* **What the exercise asks**
I would like the line with "14 And Joacim" and every line after it, down to the end of the entries below, output exactly and without pictures.

= Beginning of Section =

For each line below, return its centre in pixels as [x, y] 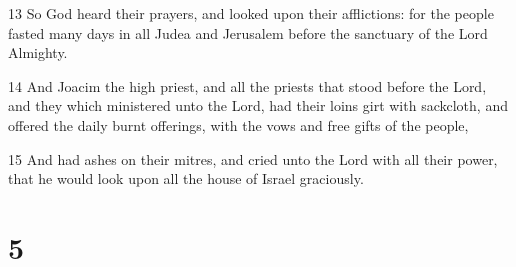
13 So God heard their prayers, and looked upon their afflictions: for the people [251, 13]
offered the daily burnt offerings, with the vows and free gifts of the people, [238, 124]
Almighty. [38, 52]
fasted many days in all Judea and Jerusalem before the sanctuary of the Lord [248, 32]
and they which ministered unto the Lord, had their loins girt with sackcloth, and [258, 105]
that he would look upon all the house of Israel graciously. [186, 178]
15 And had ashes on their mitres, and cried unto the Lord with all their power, [253, 158]
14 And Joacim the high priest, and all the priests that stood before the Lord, [247, 85]
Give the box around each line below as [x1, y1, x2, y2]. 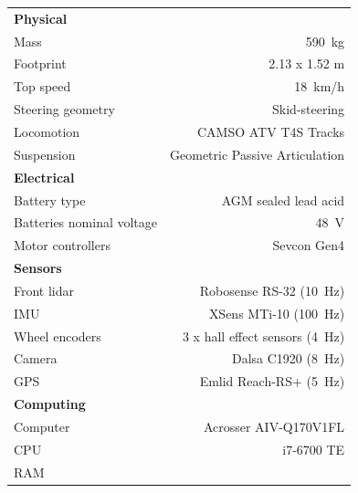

= End of Section =

* **The completed task**
14 And Joacim the high priest, and all the priests that stood before the Lord, [247, 85]
Give the box around each line below as [x1, y1, x2, y2]. 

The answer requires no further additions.